Material provided:

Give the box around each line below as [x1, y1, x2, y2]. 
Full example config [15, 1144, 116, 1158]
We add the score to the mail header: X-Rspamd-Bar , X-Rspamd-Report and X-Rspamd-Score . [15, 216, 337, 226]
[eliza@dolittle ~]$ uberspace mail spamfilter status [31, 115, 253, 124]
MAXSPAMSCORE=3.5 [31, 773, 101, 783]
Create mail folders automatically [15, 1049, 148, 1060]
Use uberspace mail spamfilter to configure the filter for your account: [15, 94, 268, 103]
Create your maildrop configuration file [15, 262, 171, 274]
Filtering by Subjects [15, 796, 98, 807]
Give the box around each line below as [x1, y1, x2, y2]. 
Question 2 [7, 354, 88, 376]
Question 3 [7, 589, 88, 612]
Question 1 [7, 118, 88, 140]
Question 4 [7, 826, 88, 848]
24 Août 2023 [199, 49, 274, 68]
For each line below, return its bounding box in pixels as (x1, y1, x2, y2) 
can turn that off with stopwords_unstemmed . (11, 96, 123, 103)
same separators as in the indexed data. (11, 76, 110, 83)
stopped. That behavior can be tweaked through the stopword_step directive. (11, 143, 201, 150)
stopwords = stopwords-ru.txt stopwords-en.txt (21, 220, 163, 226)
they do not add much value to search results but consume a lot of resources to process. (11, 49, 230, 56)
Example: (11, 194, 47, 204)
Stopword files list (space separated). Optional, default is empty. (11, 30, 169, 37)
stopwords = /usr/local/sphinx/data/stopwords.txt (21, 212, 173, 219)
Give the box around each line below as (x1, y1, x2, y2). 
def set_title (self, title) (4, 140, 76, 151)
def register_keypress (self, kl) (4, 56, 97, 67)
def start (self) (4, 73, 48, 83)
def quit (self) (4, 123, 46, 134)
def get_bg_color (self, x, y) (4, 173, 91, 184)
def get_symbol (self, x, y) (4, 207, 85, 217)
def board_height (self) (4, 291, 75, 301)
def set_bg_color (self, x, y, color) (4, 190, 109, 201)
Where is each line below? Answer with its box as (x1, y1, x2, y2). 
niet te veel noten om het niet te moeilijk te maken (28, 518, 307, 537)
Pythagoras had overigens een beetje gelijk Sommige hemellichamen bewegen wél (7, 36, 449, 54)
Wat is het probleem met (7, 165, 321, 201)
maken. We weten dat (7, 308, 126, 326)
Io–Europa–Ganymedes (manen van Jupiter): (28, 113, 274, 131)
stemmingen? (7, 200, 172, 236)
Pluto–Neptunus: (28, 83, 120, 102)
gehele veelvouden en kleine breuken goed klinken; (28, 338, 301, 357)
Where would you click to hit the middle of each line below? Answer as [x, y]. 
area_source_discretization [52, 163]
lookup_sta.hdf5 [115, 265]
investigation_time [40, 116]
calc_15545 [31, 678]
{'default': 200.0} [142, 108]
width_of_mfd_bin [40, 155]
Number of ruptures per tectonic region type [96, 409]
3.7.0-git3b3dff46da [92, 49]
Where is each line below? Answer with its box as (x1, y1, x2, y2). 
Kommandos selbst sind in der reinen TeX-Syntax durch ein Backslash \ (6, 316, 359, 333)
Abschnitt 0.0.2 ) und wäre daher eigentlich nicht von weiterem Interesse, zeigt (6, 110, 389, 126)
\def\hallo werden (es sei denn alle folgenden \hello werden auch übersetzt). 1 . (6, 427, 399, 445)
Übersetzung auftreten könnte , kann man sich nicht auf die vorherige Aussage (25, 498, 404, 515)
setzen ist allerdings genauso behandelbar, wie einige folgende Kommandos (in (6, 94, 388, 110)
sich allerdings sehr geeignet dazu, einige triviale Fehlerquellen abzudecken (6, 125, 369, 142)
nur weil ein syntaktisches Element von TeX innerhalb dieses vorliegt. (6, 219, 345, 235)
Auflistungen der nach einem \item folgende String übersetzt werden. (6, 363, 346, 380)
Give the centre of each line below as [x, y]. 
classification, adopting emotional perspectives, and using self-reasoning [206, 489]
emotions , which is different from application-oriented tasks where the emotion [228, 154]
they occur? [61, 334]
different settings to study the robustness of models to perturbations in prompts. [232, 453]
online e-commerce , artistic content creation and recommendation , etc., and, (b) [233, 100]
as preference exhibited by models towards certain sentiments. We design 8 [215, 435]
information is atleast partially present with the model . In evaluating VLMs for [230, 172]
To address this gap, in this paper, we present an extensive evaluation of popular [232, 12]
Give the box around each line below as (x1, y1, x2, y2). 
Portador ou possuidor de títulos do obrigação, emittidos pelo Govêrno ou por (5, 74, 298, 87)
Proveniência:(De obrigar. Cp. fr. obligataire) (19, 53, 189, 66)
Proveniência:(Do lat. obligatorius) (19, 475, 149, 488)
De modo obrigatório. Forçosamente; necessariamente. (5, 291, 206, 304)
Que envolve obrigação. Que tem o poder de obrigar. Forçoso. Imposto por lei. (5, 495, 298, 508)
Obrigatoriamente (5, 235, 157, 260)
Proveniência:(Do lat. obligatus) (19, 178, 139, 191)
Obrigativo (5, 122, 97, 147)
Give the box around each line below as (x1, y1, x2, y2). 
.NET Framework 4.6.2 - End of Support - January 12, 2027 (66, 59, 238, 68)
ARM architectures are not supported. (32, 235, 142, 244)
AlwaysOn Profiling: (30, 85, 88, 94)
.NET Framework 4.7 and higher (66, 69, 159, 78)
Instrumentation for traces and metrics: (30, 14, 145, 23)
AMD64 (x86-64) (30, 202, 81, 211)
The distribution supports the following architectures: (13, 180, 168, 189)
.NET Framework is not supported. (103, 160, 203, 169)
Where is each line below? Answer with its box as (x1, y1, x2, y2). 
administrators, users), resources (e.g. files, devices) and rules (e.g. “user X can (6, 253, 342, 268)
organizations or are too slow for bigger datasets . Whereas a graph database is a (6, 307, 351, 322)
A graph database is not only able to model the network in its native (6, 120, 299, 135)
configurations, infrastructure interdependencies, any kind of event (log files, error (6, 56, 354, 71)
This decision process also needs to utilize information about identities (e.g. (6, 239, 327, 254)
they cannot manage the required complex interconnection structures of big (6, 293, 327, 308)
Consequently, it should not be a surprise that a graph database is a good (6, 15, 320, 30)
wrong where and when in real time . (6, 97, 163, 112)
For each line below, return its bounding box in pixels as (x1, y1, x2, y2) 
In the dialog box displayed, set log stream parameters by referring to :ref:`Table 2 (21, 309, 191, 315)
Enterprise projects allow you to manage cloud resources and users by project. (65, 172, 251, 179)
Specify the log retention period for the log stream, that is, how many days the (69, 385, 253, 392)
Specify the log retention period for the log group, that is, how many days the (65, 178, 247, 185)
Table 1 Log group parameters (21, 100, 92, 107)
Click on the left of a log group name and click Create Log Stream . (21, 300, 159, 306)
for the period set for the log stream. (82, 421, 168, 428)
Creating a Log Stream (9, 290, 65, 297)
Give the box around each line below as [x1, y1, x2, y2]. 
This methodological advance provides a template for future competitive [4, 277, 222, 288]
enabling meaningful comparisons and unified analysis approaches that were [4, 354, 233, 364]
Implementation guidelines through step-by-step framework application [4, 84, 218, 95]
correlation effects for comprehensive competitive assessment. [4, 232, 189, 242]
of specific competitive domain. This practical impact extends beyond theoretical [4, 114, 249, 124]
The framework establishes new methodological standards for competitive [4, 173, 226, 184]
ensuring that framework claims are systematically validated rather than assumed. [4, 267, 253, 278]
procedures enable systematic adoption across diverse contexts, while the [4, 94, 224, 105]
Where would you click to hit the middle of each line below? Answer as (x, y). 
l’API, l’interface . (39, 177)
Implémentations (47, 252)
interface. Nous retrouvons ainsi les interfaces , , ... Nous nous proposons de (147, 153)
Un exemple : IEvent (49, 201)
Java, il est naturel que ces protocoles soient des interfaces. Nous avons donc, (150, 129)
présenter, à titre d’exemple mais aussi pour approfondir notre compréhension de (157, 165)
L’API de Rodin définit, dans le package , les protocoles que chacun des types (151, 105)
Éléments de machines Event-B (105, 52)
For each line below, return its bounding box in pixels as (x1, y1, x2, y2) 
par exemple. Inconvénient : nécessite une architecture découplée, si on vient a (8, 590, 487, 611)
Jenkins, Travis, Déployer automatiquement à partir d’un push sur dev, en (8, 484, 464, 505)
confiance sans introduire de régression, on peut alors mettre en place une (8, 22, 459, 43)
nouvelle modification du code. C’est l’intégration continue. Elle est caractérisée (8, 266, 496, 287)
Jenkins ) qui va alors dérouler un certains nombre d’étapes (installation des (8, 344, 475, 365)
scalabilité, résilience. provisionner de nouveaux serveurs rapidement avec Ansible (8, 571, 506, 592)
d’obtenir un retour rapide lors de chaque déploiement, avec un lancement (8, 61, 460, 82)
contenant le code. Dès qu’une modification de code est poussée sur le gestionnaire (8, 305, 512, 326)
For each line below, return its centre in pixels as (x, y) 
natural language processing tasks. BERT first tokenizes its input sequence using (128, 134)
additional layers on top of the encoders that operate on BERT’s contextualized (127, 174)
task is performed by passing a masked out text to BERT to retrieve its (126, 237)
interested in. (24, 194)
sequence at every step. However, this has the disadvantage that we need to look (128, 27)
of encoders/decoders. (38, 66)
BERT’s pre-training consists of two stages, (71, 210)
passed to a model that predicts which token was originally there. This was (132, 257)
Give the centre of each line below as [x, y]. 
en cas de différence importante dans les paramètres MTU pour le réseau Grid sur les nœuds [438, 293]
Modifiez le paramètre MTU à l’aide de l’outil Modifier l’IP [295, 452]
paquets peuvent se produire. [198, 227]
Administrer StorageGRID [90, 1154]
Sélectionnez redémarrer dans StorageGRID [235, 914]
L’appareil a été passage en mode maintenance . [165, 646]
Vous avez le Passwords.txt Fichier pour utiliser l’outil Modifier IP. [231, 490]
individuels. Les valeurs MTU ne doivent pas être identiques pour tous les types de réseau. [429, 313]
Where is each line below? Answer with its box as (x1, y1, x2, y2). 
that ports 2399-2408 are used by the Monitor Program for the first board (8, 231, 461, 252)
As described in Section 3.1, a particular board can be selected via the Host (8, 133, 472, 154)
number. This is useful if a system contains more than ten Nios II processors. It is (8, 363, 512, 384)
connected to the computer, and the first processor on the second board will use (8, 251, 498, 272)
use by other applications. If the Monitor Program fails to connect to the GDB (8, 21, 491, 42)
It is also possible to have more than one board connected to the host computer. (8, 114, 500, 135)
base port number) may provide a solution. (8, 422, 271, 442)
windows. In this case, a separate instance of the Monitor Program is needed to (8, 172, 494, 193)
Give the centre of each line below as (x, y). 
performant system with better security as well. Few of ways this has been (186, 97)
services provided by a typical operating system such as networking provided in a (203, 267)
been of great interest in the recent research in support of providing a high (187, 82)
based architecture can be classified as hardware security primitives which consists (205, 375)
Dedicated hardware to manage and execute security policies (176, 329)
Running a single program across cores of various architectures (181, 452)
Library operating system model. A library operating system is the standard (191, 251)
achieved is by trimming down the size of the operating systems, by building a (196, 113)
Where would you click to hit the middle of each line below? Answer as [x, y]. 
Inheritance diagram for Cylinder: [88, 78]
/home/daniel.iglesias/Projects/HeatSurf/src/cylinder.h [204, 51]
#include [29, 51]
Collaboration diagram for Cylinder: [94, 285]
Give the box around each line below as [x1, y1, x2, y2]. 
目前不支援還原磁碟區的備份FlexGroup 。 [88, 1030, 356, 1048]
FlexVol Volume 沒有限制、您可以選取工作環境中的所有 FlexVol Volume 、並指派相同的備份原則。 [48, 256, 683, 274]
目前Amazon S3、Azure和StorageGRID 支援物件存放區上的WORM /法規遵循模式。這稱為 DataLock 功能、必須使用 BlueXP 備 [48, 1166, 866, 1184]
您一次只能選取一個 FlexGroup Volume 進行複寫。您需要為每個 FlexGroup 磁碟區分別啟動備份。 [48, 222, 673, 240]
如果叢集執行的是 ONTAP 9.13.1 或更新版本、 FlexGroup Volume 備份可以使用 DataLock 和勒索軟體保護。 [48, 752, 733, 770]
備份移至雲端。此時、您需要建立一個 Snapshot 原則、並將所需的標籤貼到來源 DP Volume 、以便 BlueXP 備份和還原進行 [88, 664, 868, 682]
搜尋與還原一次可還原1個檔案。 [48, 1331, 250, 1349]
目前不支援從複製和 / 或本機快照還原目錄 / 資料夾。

Work instructions: Lines from the top of the data above through the line with "Filtering by Subjects [15, 796, 98, 807]", both ends included: copy them exactly, nothing more.

Result for this task:
Give the box around each line below as [x1, y1, x2, y2]. 
Full example config [15, 1144, 116, 1158]
We add the score to the mail header: X-Rspamd-Bar , X-Rspamd-Report and X-Rspamd-Score . [15, 216, 337, 226]
[eliza@dolittle ~]$ uberspace mail spamfilter status [31, 115, 253, 124]
MAXSPAMSCORE=3.5 [31, 773, 101, 783]
Create mail folders automatically [15, 1049, 148, 1060]
Use uberspace mail spamfilter to configure the filter for your account: [15, 94, 268, 103]
Create your maildrop configuration file [15, 262, 171, 274]
Filtering by Subjects [15, 796, 98, 807]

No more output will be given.